Because the challenger aborted, we know that \(\tau \ne \tau ^{'}\) and that \(\tau ^{'}\) passes the verification equation \(e(\tau ^{'},g)=e(\prod \limits _{i\in I}H(m_i)^{\pi _i}\cdot \omega ^{\varphi ^{'}},y)\). Observe that if \(\varphi ^{'}= \varphi \), it follows from the verification equation that \(\tau ^{'} = \tau \), which contradicts our assumption above. Therefore, it must be the case that \(\varDelta \varphi \) is nonzero, here we define \(\varDelta \varphi =\varphi ^{'}-\varphi \).

With this in mind, we show that if the adversary win Game 2 and causes the challenger to abort, we can construct a simulator to solve CDH problem.

Given the values g, \(g^x\), \(h\in G\) as inputs, the goal of the simulator is to output \(h^x\). The simulator behaves like the challenger in Game 2 and interacts with the adversary as follows:

1. (1)

   To generate a tag key, the simulator sets the public key y to \(g^x\), and then forwards y to the adversary.

2. (2)

   The simulator programs the random oracle H and keeps a list of queries to respond consistently. Upon receiving the adversarys queries, the simulator chooses a random \(r\leftarrow Z_p\) and responds with \(g^r \in G\). It also responds queries of the form \(H(m_i)\) in a special way, as we will see below.

3. (3)

   When requested to store the data file which is divided into n blocks \(\{m_i\}_{1\le i \le n}\), the simulator responds as follows. It firstly chooses a random block \(m_i\). For each \(1\le i \le n\), the simulator chooses a random value \(r_i \leftarrow Z_p\) and sets \(\omega = g^a h^b\) for \(a,b \leftarrow Z_p\), then it outputs \(H(m_i)=g^{r_i}h^{-m_i}\). Therefore, the simulator can compute the tag \(\tau _i=(H(m_i)\cdot \omega ^{m_i})^x=(g^{r_i}h^{-m_i}\cdot (g^a h^b)^{m_i})^x\).

4. (4)

   The simulator continues interacting with the adversary until the adversary succeeds in responding with a tag \(\tau ^{'}\) that is not equal to the expected tag \(\tau \). After receiving the valid proof \(P^{'}\) from the adversary, the simulator is able to compute \(e(\tau ^{'}/\tau ,g)=e(\omega ^{\varDelta \varphi },g)=e((g^a h^b)^{\varDelta \varphi },g)\).

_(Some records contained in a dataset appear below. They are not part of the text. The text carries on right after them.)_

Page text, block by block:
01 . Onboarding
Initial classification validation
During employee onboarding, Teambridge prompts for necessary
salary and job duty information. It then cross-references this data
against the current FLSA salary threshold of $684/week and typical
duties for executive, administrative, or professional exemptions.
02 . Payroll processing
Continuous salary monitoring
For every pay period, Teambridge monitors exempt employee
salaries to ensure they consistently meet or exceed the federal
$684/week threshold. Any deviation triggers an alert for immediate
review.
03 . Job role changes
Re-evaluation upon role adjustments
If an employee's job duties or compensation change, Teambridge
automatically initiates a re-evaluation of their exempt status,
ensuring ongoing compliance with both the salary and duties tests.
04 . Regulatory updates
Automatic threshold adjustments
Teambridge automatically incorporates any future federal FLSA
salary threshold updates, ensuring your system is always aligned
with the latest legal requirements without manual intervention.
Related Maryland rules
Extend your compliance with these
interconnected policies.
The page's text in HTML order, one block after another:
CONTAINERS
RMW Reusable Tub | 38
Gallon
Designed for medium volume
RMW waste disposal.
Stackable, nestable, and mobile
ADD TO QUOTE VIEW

Rearranging terms yields \(e(\tau ^{'}\tau ^{-1}y^{-a\varDelta \varphi },g)=e(h,y)^{b\varDelta \varphi }\).

Since \(y=g^x\), we obtain \(h^x=(\tau ^{'}\tau ^{-1}y^{a\varDelta \varphi })^{\frac{1}{b\varDelta \varphi }}\). To analyze the probability that the challenger aborts in the game, we only need to compute the probability that \(b\varDelta \varphi =0~(\)mod p). Because b is chosen by the challenger and hidden from the adversary, the probability that \(b\varDelta \varphi =0~(\)mod p) will be only 1 / p, which is negligible.

Therefore, if there is a non-negligible difference between the adversarys probabilities of success in Game 1 and Game 2, we can construct a simulator that solves CDH problem by interacting with the adversary.

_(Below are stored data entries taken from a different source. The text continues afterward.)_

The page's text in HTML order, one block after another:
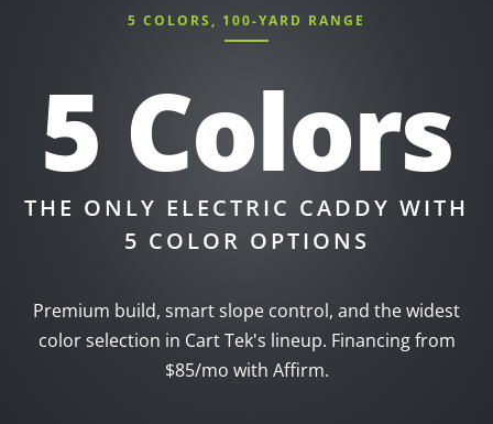
5 COLORS, 100-YARD RANGE
5 Colors
THE ONLY ELECTRIC CADDY WITH
5 COLOR OPTIONS
Premium build, smart slope control, and the widest
color selection in Cart Tek's lineup. Financing from
$85/mo with Affirm.

• Game 3. Game 3 is the same as Game 2, with one difference. When the challenger responds the ACF Queries made by the adversary, he keeps a list of all his responses. Then the challenger observes each instance of the challenge-response process with the adversary. If in any of these instances the adversary responds a valid proof which can make the challenger accept, but the adversary’s data proof is not equal to the \(\varphi =\prod \limits _{i\in I}\pi _i m_i\), which is the expected response that would have been obtained from an honest prover, the challenger declares reject and aborts.

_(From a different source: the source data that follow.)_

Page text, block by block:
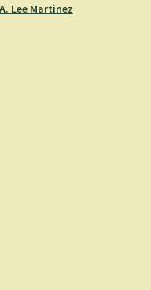
Lee Martinez
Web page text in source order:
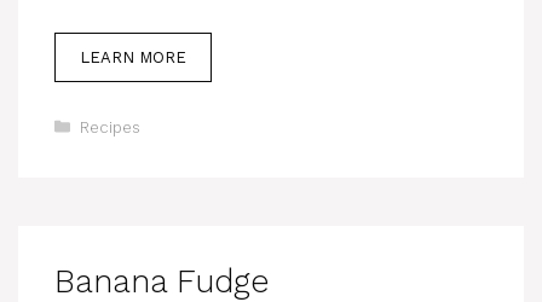
LEARN MORE
Categories
Recipes
Banana Fudge
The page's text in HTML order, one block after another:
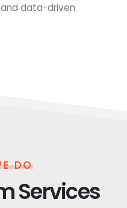
data-driven
DO
Services

Analysis. Again, let us describe some notation. Suppose the data file that causes the abort is divided into n blocks. Assume \(chal=\{i,\pi _i\}_{i\in I}\) is the query that causes the challenger to abort, and the adversary’s response to that query was

$$\begin{aligned} P'=\{\varphi ^{'},\tau ^{'},\{H(m_i),\varOmega _i\}_{i\in I},\gamma \}. \end{aligned}$$

Let the expected response be \(P=\{\varphi ,\tau ,\{H(m_i),\varOmega _i\}_{i\in I},\gamma \}\), among which the data proof should be \(\varphi =\prod \limits _{i\in I}\pi _i m_i\),. Game 2 already guarantees that we have \(\tau ^{'} = \tau \). It is only the values of \(\varphi ^{'}\) and \(\varphi \) that can differ. Define \(\varDelta \varphi =\varphi ^{'}-\varphi \), again, it must be the case that \(\varDelta \varphi \) is nonzero.

We now show that if the adversary causes the challenger in Game 3 to abort with non-negligible probability, we can construct a simulator to solve DL problem.

Given the values \(g,h \in G\) as inputs, the goal of the simulator is to output \(\alpha \) such that \(h=g\alpha \). The simulator behaves like the challenger in Game 2 and interacts with the adversary as follows:

1. (1)

   When requested to store the data file which is divided into n blocks \(\{m_i\}_{1\le i \le n}\), the simulator first sets \(\omega =g^a h^b\) for \(a,b \in Z_p\). Then, it responds to the adversary according to the TagGen algorithm.

2. (2)

   The simulator continues interacting with the adversary until the adversary succeeds in responding with a data proof \(\varphi ^{'}\) that is not equal to the expected \(\varphi \). After receiving the valid proof \(P^{'}\) from the adversary, the simulator is able to compute

$$\begin{aligned} e(\prod \limits _{i\in I}H(m_i)^{\pi _i}\cdot \omega ^{\varphi ^{'}},y)=e(\tau ^{'},g)=e(\tau ,g)=e(\prod \limits _{i\in I}H(m_i)^{\pi _i}\cdot \omega ^{\varphi },y). \end{aligned}$$

From this equation, we have \(1=\omega ^{\varDelta \varphi }s=(g^a h^b)^{\varDelta \varphi }\).

Thus, the solution to DL problem has been found, that is \(h=g^{-\frac{a\varDelta \varphi }{b\varDelta \varphi }}\), unless the denominator is zero. However, \(\varDelta \varphi \) is not equal to zero, and the value of b is chosen by the challenger and hidden from the adversary, the probability that \(b\varDelta \varphi =0~(\)mod p) will be only 1 / p, which is negligible.

Therefore, if there is a non-negligible difference between the adversary’s probabilities of success in Game 2 and Game 3, we can construct a simulator that solves DL problem by interacting with the adversary.

Wrapping Up. As we analyzed above, there is only negligible difference probability of the adversary between game sequences Game i (\(i=1,2,3\)), if the tag generation scheme is existentially unforgeable, CDH problem and DL problem are hard in bilinear groups. This completes the proof of Theorem 1.    \(\square \)